Lets do some maths on that claim: AWS: c3.8xlarge with 32 "CPUS" and 60 gigs of ram.

For the machine alone its $1200 a month. Bear in mind its on a shared infrastructure, with noisy neighbours. You'll see about 10-30% CPU steal. In practice you'll see performance about half that of a real machine (from my comparisons)

Then you'll need to factor in disks as well. First things first EBS is dogshit slow. Yes ephemeral disks are fast, but then they die, so you're in the same situation. however you need 10gig networking to get low latency, avoid puncturing the cache etc,etc,etc,

for EBS the maximum IOPs you can guarantee to get is 20,000, and you need 1tb for that.

for the Iops, thats $1300 a month + $125 for the 1 TB of storage.

so a month, per machine it'll be $2625. $31500 per machine, per year.

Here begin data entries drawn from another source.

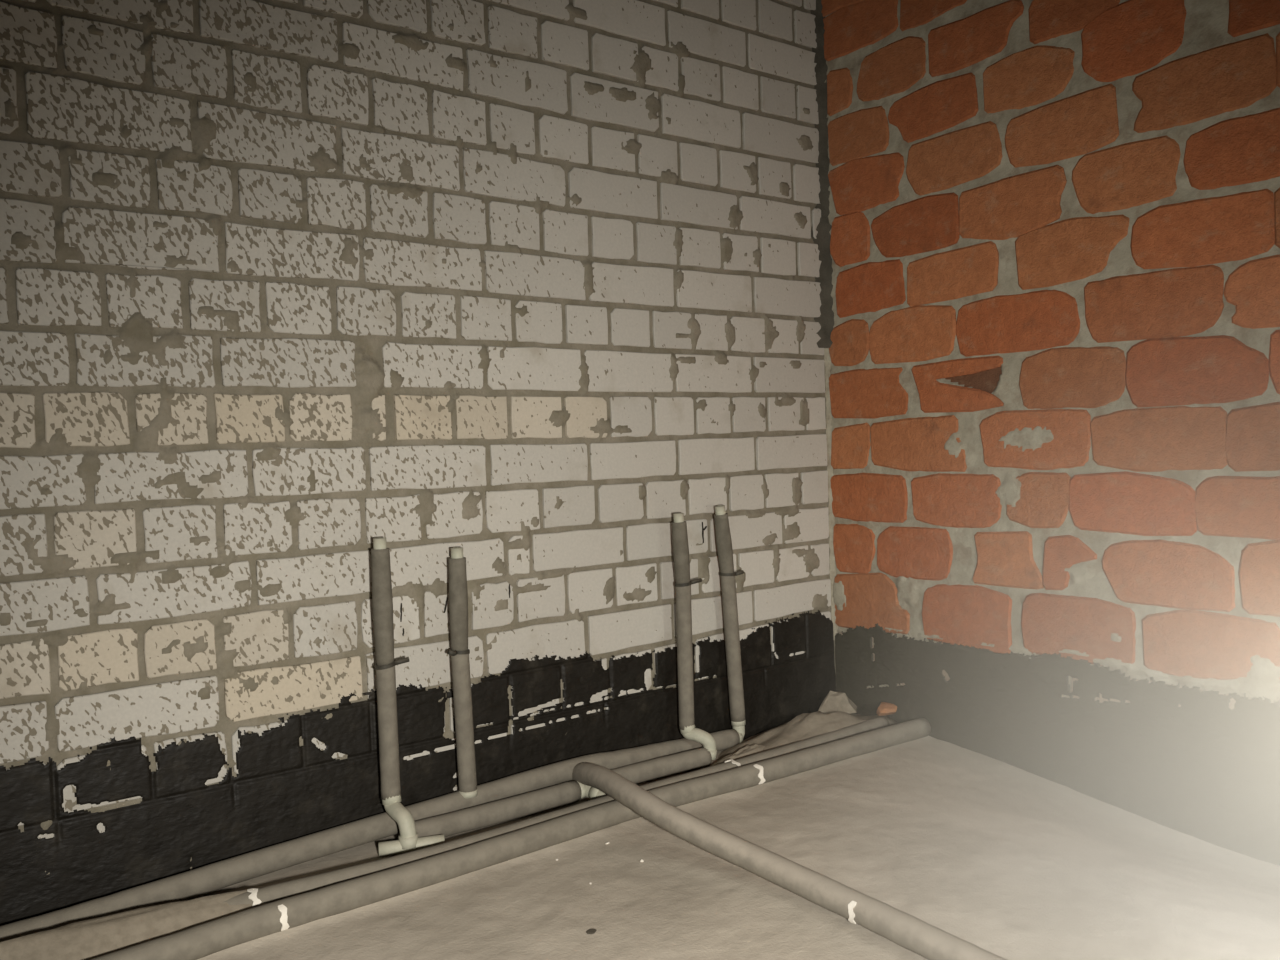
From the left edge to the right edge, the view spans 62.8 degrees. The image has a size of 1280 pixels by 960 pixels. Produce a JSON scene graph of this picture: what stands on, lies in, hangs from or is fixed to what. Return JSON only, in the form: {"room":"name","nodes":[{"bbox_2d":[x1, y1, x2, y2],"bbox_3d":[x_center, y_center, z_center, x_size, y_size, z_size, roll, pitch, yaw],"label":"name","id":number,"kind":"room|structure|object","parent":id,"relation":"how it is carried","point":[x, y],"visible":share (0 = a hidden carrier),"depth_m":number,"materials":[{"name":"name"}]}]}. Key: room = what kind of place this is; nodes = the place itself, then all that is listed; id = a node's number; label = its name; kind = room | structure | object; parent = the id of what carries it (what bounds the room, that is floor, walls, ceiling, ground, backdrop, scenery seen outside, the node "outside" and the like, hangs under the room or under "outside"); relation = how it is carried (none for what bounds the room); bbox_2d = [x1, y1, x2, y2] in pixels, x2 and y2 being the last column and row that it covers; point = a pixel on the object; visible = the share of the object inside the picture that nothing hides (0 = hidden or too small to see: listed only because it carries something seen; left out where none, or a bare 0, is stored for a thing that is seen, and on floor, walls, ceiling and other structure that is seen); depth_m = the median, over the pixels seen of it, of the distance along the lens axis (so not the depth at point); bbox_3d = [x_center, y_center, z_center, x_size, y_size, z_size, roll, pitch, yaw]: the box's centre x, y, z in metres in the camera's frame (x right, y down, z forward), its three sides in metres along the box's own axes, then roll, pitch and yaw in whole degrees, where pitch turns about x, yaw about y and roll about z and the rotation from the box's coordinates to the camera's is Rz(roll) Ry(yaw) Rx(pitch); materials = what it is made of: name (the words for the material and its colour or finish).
{"room":"unfinished basement","nodes":[
{"label":"unfinished basement","id":0,"kind":"room"},
{"bbox_2d":[0,0,837,925],"bbox_3d":[-0.442,-0.315,2.087,2.426,2.244,0.079,-3,2,-38],"label":"wall","id":1,"kind":"structure","parent":0,"point":[287,287],"depth_m":2.02,"materials":[{"name":"white brick"}]},
{"bbox_2d":[185,735,1279,959],"bbox_3d":[0.242,0.731,1.104,2.616,0.113,2.412,-3,2,-38],"label":"floor","id":2,"kind":"structure","parent":0,"point":[1008,861],"depth_m":1.75,"materials":[{"name":"concrete"}]},
{"bbox_2d":[0,729,739,941],"bbox_3d":[-0.501,0.657,1.971,1.867,0.074,0.062,-3,3,-39],"label":"pipe","id":3,"kind":"object","parent":2,"relation":"on","point":[215,876],"visible":0.65,"depth_m":1.89,"materials":[{"name":"plastic"}]},
{"bbox_2d":[448,547,477,797],"bbox_3d":[-0.360,0.383,2.081,0.059,0.497,0.041,-3,2,-38],"label":"riser pipe","id":4,"kind":"object","parent":3,"relation":"on","point":[459,651],"visible":1,"depth_m":2.07,"materials":[{"name":"plastic"}]},
{"bbox_2d":[371,537,444,855],"bbox_3d":[-0.436,0.399,1.962,0.121,0.583,0.084,-2,2,-9],"label":"riser pipe","id":5,"kind":"object","parent":2,"relation":"on","point":[382,599],"visible":0.99,"depth_m":1.96,"materials":[{"name":"plastic"}]},
{"bbox_2d":[382,795,400,804],"bbox_3d":[-0.470,0.600,1.984,0.035,0.027,0.038,-3,2,-38],"label":"socket","id":6,"kind":"object","parent":5,"relation":"attached to","point":[386,799],"depth_m":1.97,"materials":[{"name":"plastic"}]},
{"bbox_2d":[399,832,417,849],"bbox_3d":[-0.430,0.669,1.946,0.035,0.022,0.036,-3,2,-38],"label":"socket","id":7,"kind":"object","parent":5,"relation":"attached to","point":[407,840],"depth_m":1.93,"materials":[{"name":"plastic"}]},
{"bbox_2d":[0,711,897,959],"bbox_3d":[-0.394,0.657,1.955,2.537,0.080,0.257,-3,2,-38],"label":"dirt","id":8,"kind":"object","parent":2,"relation":"on","point":[89,939],"visible":0.58,"depth_m":1.59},
{"bbox_2d":[714,505,745,742],"bbox_3d":[0.217,0.352,2.536,0.077,0.586,0.041,-3,2,-38],"label":"riser pipe","id":9,"kind":"object","parent":8,"relation":"on","point":[727,574],"visible":0.93,"depth_m":2.52,"materials":[{"name":"plastic"}]},
{"bbox_2d":[731,721,745,726],"bbox_3d":[0.239,0.586,2.558,0.036,0.023,0.035,-3,2,-38],"label":"socket","id":10,"kind":"object","parent":9,"relation":"attached to","point":[734,723],"depth_m":2.54,"materials":[{"name":"plastic"}]},
{"bbox_2d":[738,732,742,742],"bbox_3d":[0.231,0.626,2.551,0.024,0.037,0.035,-3,2,-38],"label":"socket","id":11,"kind":"object","parent":9,"relation":"attached to","point":[740,733],"depth_m":2.54,"materials":[{"name":"plastic"}]},
{"bbox_2d":[818,691,856,713],"bbox_3d":[0.515,0.575,2.724,0.136,0.050,0.087,-3,2,-38],"label":"chunk","id":12,"kind":"object","parent":8,"relation":"on","point":[838,701],"visible":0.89,"depth_m":2.71,"materials":[{"name":"grey concrete"}]},
{"bbox_2d":[876,702,896,715],"bbox_3d":[0.623,0.578,2.650,0.051,0.035,0.080,-1,2,11],"label":"shard","id":13,"kind":"object","parent":8,"relation":"on","point":[885,708],"visible":1,"depth_m":2.62},
{"bbox_2d":[90,718,930,959],"bbox_3d":[-0.202,0.662,1.911,2.268,0.048,0.090,-3,2,-38],"label":"pipe","id":14,"kind":"object","parent":2,"relation":"on","point":[202,940],"visible":0.96,"depth_m":1.83,"materials":[{"name":"plastic"}]},
{"bbox_2d":[415,780,606,836],"bbox_3d":[-0.257,0.659,2.104,0.452,0.045,0.096,-3,2,-28],"label":"pipe","id":15,"kind":"object","parent":2,"relation":"on","point":[499,811],"visible":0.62,"depth_m":2.08,"materials":[{"name":"plastic"}]},
{"bbox_2d":[577,781,585,798],"bbox_3d":[-0.127,0.651,2.206,0.015,0.036,0.036,-3,2,-26],"label":"socket","id":16,"kind":"object","parent":15,"relation":"attached to","point":[581,788],"depth_m":2.19,"materials":[{"name":"plastic"}]},
{"bbox_2d":[588,787,598,799],"bbox_3d":[-0.087,0.654,2.188,0.024,0.039,0.037,0,3,44],"label":"socket","id":17,"kind":"object","parent":15,"relation":"attached to","point":[593,793],"depth_m":2.17,"materials":[{"name":"plastic"}]},
{"bbox_2d":[224,716,889,905],"bbox_3d":[-0.266,0.665,1.958,2.222,0.048,0.075,-3,2,-37],"label":"pipe","id":18,"kind":"object","parent":2,"relation":"on","point":[268,894],"visible":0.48,"depth_m":1.91,"materials":[{"name":"plastic"}]},
{"bbox_2d":[611,747,711,783],"bbox_3d":[0.035,0.642,2.330,0.285,0.043,0.047,-3,2,-35],"label":"pipe","id":19,"kind":"object","parent":2,"relation":"on","point":[659,767],"visible":0.66,"depth_m":2.33,"materials":[{"name":"plastic"}]},
{"bbox_2d":[672,513,716,759],"bbox_3d":[0.128,0.359,2.420,0.092,0.568,0.052,-1,2,23],"label":"riser pipe","id":20,"kind":"object","parent":2,"relation":"on","point":[683,583],"visible":0.96,"depth_m":2.41,"materials":[{"name":"plastic"}]},
{"bbox_2d":[680,725,694,733],"bbox_3d":[0.110,0.574,2.432,0.036,0.028,0.039,-3,2,-38],"label":"socket","id":21,"kind":"object","parent":20,"relation":"attached to","point":[684,729],"depth_m":2.42,"materials":[{"name":"plastic"}]},
{"bbox_2d":[708,749,716,759],"bbox_3d":[0.159,0.629,2.412,0.038,0.027,0.036,-3,2,-38],"label":"socket","id":22,"kind":"object","parent":20,"relation":"attached to","point":[713,752],"depth_m":2.40,"materials":[{"name":"plastic"}]},
{"bbox_2d":[572,762,1006,959],"bbox_3d":[0.382,0.635,1.497,0.096,0.094,1.864,-3,2,-35],"label":"pipe","id":23,"kind":"object","parent":2,"relation":"on","point":[907,931],"visible":0.94,"depth_m":1.70,"materials":[{"name":"grey plastic"}]},
{"bbox_2d":[821,0,1279,865],"bbox_3d":[1.041,-0.344,2.150,0.065,2.286,1.753,-3,2,-38],"label":"wall","id":24,"kind":"structure","parent":0,"point":[1054,379],"depth_m":2.27,"materials":[{"name":"red brick"}]}
]}

Every 6 months, you could buy a new machine, which is faster than the fastest EC2 instance + EBS.

Now, the OP stated that they have more than one machine. Obviously one could use reserved instances. However similarly one could negotiate volume discounts.

There is of course the cost of internet and cooling, you're looking at around $500 a month for half a rack, depending on power consumption. (if you're colo'ing)

From a valuation point of view, having hardware counts towards your value, as its an asset you actually own. More importantly you can use it to lower your tax bill, and reduce your run rate, in exchange for an up front cost.

Now, if you have a lot of bursty traffic, that doesn't require much DB activity, then AWS is perfect, as the elastic IP load balancer allows you to spin up machine on demand. However thats not that helpful for Databases. Sure you can warm migrate from a EBS snapshot, but you'd best do it quick, otherwise you'll overload an already overloaded DB.

With our architecture, HW requirements, the price of HW and the price of the cloud VMs, even working on this for a week or two saves us significant amount of money both short-term and long-term. The side effect is that we now have tools to recover servers way faster and allows us to do things we have not thought about before.
Agreed. Additionally, some business models simply don't mesh with cloud infrastructure pricing no matter the volume. There are definitely advantages to using cloud services, but most of the time bare metal gets you more hardware/performance at a lower cost in the long run, even when you factor in everything else that it entails.
The thing people forgets, is that the cloud provider have the same issues and expences. That cost is passed on to the clients. Now they may be more efficient ect. but once you reach a certain scale, and it's less that people think, you might as well get it done in house if you can find qualified people.
How can people forget, when that cost is right there in the price tag? If anything, it's easier to overlook the costs of running your own hardware, since they aren't immediately apparent.
My experience is that people don't understand cloud pricing at all.

First of all they tend to not look at monthly prices, and are seduced into thinking their instances are cheap. Secondly they are seduced itnto thinking they are spending less ops time, though in my experience it's the reverse. Thirdly, people "forget" about extras like bandwidth costs (which are extortionate at all the big cloud providers), extra storage volumes etc.

Then when people get the bill, it often gets back-rationalised as being ok because it's cloud so it must be cheap.

The greatest innovation AWS did was finding a way to get people to pay absolutely insane rates for hosting.

They simply underestimate the ops cost, and often focus on the monthly cost. The thing that cloud providers like AWS are good at, and IMO, the only reason you should choose them, is when you have highly variable loads. Dynamic scaling is something only they can do because they have such a massive scale. Even if you're relative small and cannot justify hiring a sysadmin, there are plenty of consults out there you can hire.
I agree with you. I don't think it makes sense except for very large companies.